Il apparait difficilement imaginable que la présidente de la Commission d'enquête parlementaire, membre du parti majoritaire, décide de déposer une plainte pénale contre l'un des ministres issus de sa majorité, c'est le bon sens même !

Et s'agissant du bureau de l'Assemblée nationale, l'équilibre des forces apparaît largement en défaveur d'une telle hypothèse également.

Le déroulement des séances de la commission d'enquête depuis une semaine illustre puissamment son fonctionnement. Il ne s'agit assurément pas d'entrer dans le détail des responsabilités de chacun, mais de comprendre d'une façon générale et impersonnelle les raisons qui ont conduit à telles abstentions ou tels choix.

***

La première conséquence est que les réponses obéissent aux mêmes paradigmes : elles sont aussi générales et impersonnelles que les questions posées, et visent à détailler le fonctionnement de ce qu'il conviendrait de nommer la machine « État », sans plus de précisions.

En somme, soutenir que la commission d’enquête parlementaire est le lieu naturel de l’engagement de la responsabilité politique est, hélas faux.

Bien sûr, une hypothèse pourrait être envisagée : le rapport de la commission d’enquête, par son contenu, serve à un contrôle de l’action du gouvernement par le parlement, pouvant forcer celui-ci à démissionner. Mais c'est là pure hypothèse d'école, car ce que la tradition républicaine nomme le fait majoritaire s'y oppose largement.

Le seul instrument serait la motion de censure, prévue par l’article 49 alinéa 2 de la Constitution.

Mais celle-ci n'a a été adoptée qu'une seule fois en 1962, à la suite du désaccord de la majorité parlementaire avec la réforme visant à permettre l'élection du président de la République au suffrage universel direct. Le général de Gaulle a alors dissous l’Assemblée nationale. Le peuple ayant approuvé par référendum l’élection au suffrage universel direct du chef de l’État, puis désavoué la majorité parlementaire au cours des élections législatives qui ont suivi la dissolution, l’équilibre des institutions s’est trouvé profondément modifié en faveur du président de la République.

Ainsi, la vérité est que la tradition républicaine française est-elle marquée par une responsabilité du gouvernement devant le chef de l'Etat plus que devant le Parlement.

En somme, la tradition parlementaire française ne consacre pas de responsabilité politique, et les commissions d’enquête des deux assemblées ne servent, au fond, qu’à donner l’illusion d’un parlement fort, là où les réponses aux questions posées depuis une semaine par les uns et les autres, laissent clairement entrevoir qu’il ne s’agit, en effet, que d’une illusion qui ne trompe plus grand monde au fur et à mesure de l’avancée des auditions.

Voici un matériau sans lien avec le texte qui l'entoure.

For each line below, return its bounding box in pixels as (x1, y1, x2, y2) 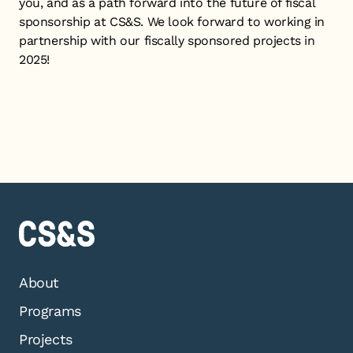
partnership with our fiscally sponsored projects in (19, 33, 315, 48)
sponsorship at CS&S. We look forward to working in (19, 14, 325, 29)
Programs (19, 303, 81, 319)
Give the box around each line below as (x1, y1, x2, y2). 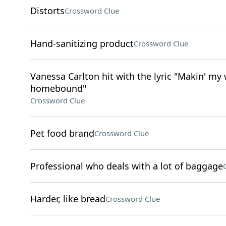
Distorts (30, 5, 65, 17)
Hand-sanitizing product (30, 37, 134, 49)
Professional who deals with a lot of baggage (30, 160, 223, 172)
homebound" (30, 82, 86, 94)
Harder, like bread (30, 193, 105, 205)
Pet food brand (30, 127, 94, 139)
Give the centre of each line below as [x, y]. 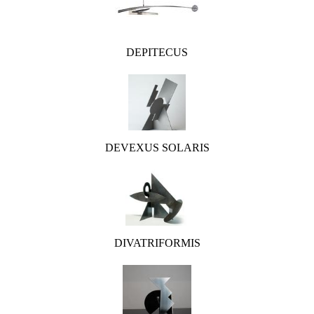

C'est précisément l'absence de responsabilité politique qui conduit les citoyens à se tourner vers la justice pénale, afin de pouvoir disposer d'une enquête menée par un juge indépendant et impartial, même si sur ce dernier point, s'agissant de la Cour de Justice de la République, la question mériterait sans nul doute d'être débattue eu égard à sa composition mixte, dans laquelle les parlementaires tiennent, encore, un rôle prépondérant au mépris de la séparation des pouvoirs.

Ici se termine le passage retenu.